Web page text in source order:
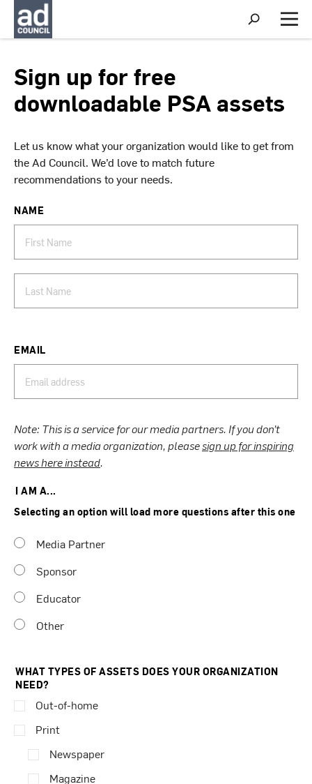
S
h
o
r
c
M
e
Sign up for free
downloadable PSA assets
Let us know what your organization would like to get from
the Ad Council. We’d love to match future
recommendations to your needs.
NAME
EMAIL
Note: This is a service for our media partners. If you don’t
work with a media organization, pleasesign up for inspiring
news here instead.
I AM A...
Selecting an option will load more questions after this one
Media Partner
Sponsor
Educator
Other
WHAT TYPES OF ASSETS DOES YOUR ORGANIZATION
NEED?
Out-of-home
Print
Newspaper
Magazine
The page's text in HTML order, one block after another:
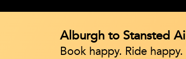
Alburgh to Stansted
Book happy. Ride happy.
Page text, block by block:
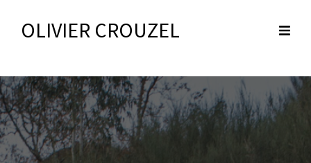
OLIVIER CROUZEL
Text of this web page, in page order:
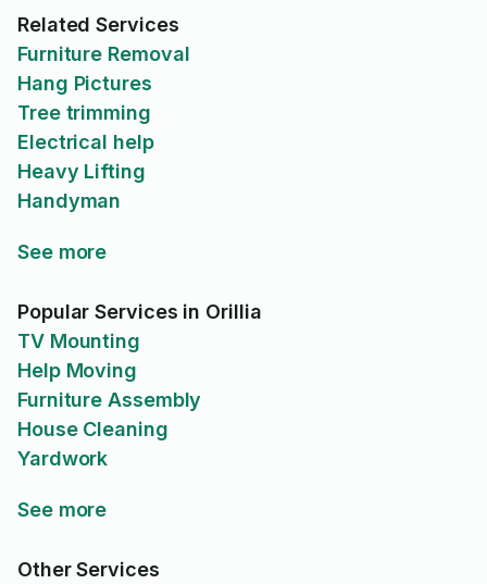
Related Services
Furniture Removal
Hang Pictures
Tree trimming
Electrical help
Heavy Lifting
Handyman
See more
Popular Services in Orillia
TV Mounting
Help Moving
Furniture Assembly
House Cleaning
Yardwork
See more
Other Services
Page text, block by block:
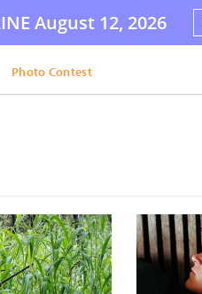
August 12, 2026
Photo Contest
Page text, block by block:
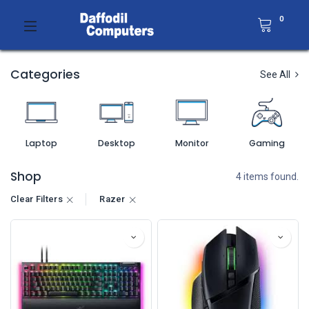
0
Categories See All
Laptop Desktop Monitor Gaming
Shop 4 items found.
Clear Filters Razer
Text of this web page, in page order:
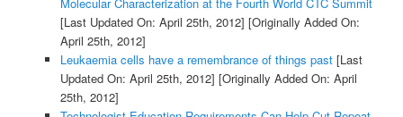
[Last Updated On: April 25th, 2012] [Originally Added On:
April 25th, 2012]
Leukaemia cells have a remembrance of things past[Last
Updated On: April 25th, 2012] [Originally Added On: April
25th, 2012]
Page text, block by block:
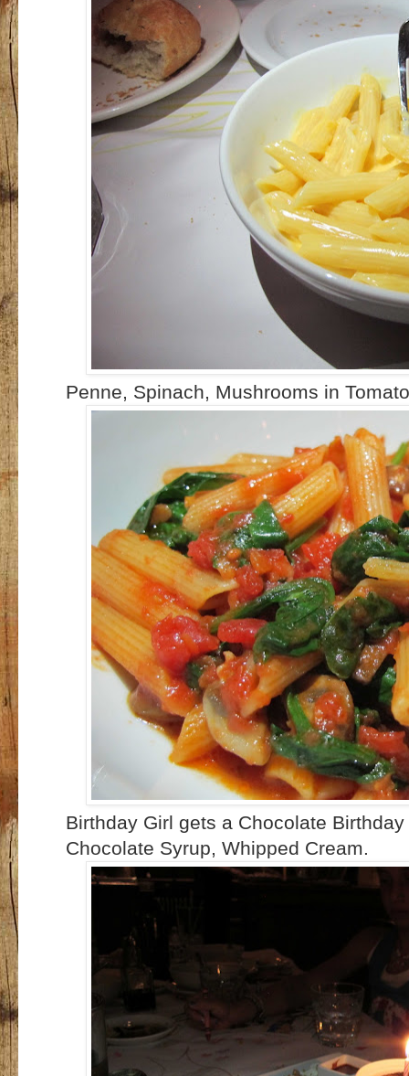
Penne, Spinach, Mushrooms in
Birthday Girl gets a Chocolate
Chocolate Syrup, Whipped Cream.
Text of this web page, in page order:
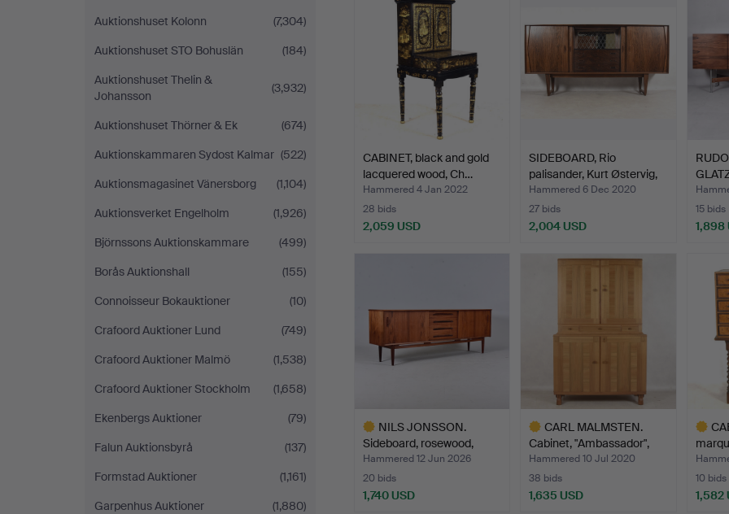
Auktionshuset Kolonn
(7,304)
Auktionshuset STO Bohuslän
(184)
Auktionshuset Thelin &
Johansson
(3,932)
Auktionshuset Thörner & Ek
(674)
Auktionskammaren Sydost Kalmar (522)
Auktionsmagasinet Vänersborg
(1,104)
Auktionsverket Engelholm
(1,926)
Björnssons Auktionskammare
(499)
Borås Auktionshall
(155)
Connoisseur Bokauktioner
(10)
Crafoord Auktioner Lund
(749)
Crafoord Auktioner Malmö
(1,538)
Crafoord Auktioner Stockholm
(1,658)
Ekenbergs Auktioner
(79)
Falun Auktionsbyrå
(137)
Formstad Auktioner
(1,161)
Garpenhus Auktioner
(1,880)
CABINET, black and gold
lacquered wood, Ch…
Hammered 4 Jan 2022
28 bids
2,059 USD
SIDEBOARD, Rio
palisander, Kurt Østervig,
…
Hammered 6 Dec 2020
27 bids
2,004 USD
15 bids
1,898
NILS JONSSON.
Sideboard, rosewood,
"Cortin…
Hammered 12 Jun 2026
20 bids
1,740 USD
CARL MALMSTEN.
Cabinet, "Ambassador",
Åfor…
Hammered 10 Jul 2020
38 bids
1,635 USD
10 bids
1,582
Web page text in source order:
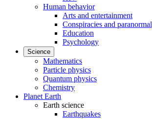
Human behavior
Arts and entertainment
Conspiracies and paranormal
Education
Psychology
Science
Mathematics
Particle physics
Quantum physics
Chemistry
Planet Earth
Earth science
Earthquakes
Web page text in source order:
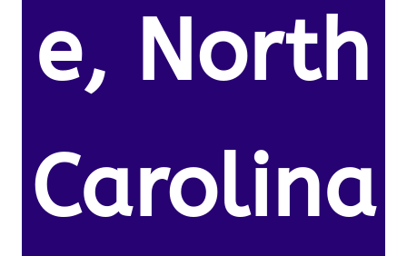
e, North
Carolina
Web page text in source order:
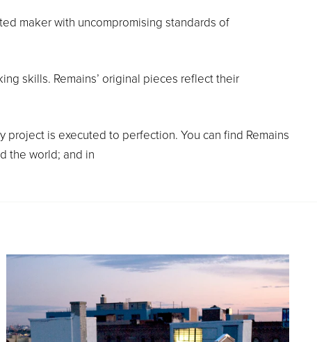
maker with uncompromising standards of
skills. Remains’ original pieces reflect their
is executed to perfection. You can find Remains
the world; and in
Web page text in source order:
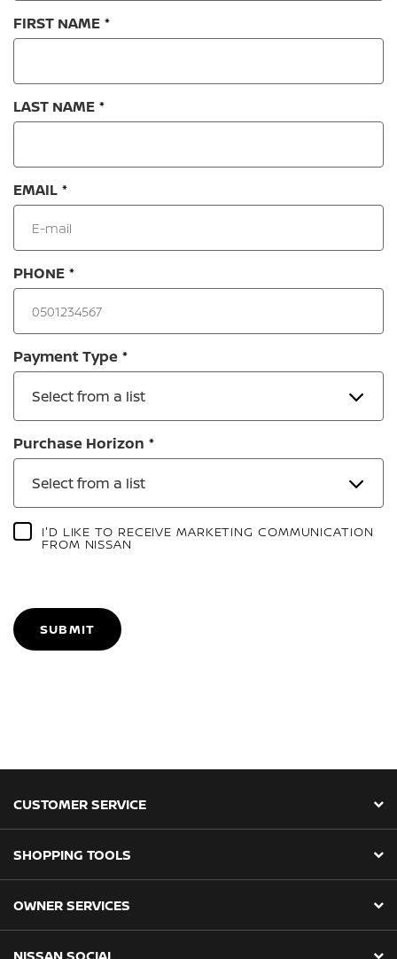
FIRST NAME
LAST NAME
EMAIL
PHONE
Payment Type
Select from a list
Purchase Horizon
Select from a list
I'D LIKE TO RECEIVE MARKETING COMMUNICATION
FROM NISSAN
SUBMIT
CUSTOMER SERVICE
SHOPPING TOOLS
OWNER SERVICES
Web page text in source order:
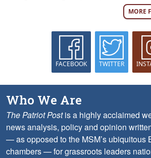
MORE
FACEBOOK TWITTER
Who We Are
The Patriot Postis a highly acclaimed
news analysis, policy and opinion
— as opposed to the MSM’s ubiquitous
chambers — for grassroots leaders
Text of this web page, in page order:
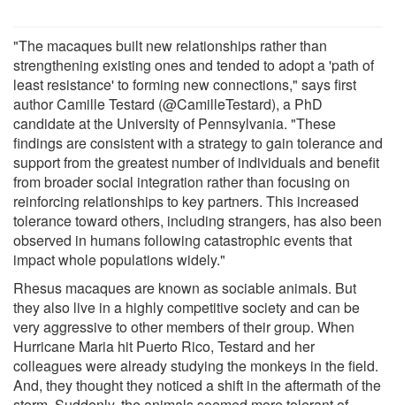
"The macaques built new relationships rather than
strengthening existing ones and tended to adopt a 'path of
least resistance' to forming new connections," says first
author Camille Testard (@CamilleTestard), a PhD
candidate at the University of Pennsylvania. "These
findings are consistent with a strategy to gain tolerance and
support from the greatest number of individuals and benefit
from broader social integration rather than focusing on
reinforcing relationships to key partners. This increased
tolerance toward others, including strangers, has also been
observed in humans following catastrophic events that
impact whole populations widely."
Rhesus macaques are known as sociable animals. But
they also live in a highly competitive society and can be
very aggressive to other members of their group. When
Hurricane Maria hit Puerto Rico, Testard and her
colleagues were already studying the monkeys in the field.
And, they thought they noticed a shift in the aftermath of the
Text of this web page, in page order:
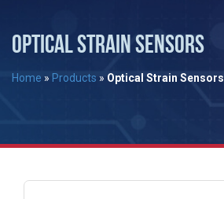
OPTICAL STRAIN SENSORS
Home » Products » Optical Strain Sensors

:::::

Where a line of the records has the string "April", return that line.

_OUTPUT BELOW_
[Last Updated On: April 25th, 2012] [Originally Added On:
April 25th, 2012]
Updated On: April 25th, 2012] [Originally Added On: April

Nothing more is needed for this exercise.